### [ABOUT THIS TASK]
As the answer, give every line of the records that includes the word "comunicazione".

### [SUPPLIED MATERIAL]
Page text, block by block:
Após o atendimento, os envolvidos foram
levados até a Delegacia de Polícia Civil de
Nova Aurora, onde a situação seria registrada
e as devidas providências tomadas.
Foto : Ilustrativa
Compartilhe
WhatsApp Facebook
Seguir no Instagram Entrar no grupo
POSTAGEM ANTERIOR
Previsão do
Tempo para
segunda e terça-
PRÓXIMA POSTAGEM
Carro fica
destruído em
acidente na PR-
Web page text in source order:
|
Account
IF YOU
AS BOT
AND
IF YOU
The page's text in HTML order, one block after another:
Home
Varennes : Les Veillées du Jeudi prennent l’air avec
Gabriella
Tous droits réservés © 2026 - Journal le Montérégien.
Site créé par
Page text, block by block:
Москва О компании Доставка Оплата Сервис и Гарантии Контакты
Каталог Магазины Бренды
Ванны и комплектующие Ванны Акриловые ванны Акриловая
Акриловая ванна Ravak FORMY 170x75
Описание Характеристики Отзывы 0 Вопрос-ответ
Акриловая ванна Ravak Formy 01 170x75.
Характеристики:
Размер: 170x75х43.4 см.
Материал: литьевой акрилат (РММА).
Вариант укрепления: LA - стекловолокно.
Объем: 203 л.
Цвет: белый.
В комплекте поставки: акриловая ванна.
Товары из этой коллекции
...
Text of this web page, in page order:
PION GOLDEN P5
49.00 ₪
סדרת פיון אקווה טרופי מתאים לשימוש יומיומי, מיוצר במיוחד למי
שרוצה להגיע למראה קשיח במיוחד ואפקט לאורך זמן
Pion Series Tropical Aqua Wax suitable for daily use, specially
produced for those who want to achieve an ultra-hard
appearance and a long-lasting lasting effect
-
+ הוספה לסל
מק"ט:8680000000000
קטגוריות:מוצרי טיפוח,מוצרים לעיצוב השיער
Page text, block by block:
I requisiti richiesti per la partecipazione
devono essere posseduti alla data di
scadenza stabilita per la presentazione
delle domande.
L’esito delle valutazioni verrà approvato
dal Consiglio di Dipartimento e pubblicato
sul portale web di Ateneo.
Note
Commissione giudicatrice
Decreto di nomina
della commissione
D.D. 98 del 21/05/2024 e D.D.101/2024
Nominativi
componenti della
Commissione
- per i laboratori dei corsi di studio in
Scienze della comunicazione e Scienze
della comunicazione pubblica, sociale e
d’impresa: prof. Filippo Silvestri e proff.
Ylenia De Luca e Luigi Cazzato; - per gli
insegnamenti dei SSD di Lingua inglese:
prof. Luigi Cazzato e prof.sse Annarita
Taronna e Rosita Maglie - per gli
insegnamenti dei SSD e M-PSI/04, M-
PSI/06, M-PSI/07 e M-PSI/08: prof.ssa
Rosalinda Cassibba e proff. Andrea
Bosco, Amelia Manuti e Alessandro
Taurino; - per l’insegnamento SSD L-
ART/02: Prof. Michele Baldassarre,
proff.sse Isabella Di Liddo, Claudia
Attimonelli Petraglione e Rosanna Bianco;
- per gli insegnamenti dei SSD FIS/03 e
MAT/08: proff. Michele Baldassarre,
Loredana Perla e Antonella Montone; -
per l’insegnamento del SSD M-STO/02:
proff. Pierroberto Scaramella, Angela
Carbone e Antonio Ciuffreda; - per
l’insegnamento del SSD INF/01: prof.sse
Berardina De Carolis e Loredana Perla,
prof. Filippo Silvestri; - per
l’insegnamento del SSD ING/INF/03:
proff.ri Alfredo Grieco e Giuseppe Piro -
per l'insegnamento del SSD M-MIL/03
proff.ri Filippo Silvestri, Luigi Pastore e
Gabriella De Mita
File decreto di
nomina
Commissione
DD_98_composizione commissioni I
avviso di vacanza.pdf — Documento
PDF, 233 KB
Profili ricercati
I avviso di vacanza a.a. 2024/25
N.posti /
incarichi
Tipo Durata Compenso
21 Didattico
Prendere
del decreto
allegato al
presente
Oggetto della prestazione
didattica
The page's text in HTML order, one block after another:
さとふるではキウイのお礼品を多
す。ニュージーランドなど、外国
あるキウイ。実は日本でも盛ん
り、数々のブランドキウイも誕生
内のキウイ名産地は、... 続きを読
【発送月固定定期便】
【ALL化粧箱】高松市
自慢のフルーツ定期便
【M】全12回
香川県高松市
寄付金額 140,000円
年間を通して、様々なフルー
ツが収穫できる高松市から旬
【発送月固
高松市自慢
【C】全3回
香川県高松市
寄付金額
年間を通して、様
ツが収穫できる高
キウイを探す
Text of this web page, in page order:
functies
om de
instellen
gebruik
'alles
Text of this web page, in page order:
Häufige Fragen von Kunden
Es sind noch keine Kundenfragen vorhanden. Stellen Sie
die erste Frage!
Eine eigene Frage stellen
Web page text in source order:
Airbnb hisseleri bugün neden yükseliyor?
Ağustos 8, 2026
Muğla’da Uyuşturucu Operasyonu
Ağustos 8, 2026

### [SOLUTION]
Scienze della comunicazione e Scienze
della comunicazione pubblica, sociale e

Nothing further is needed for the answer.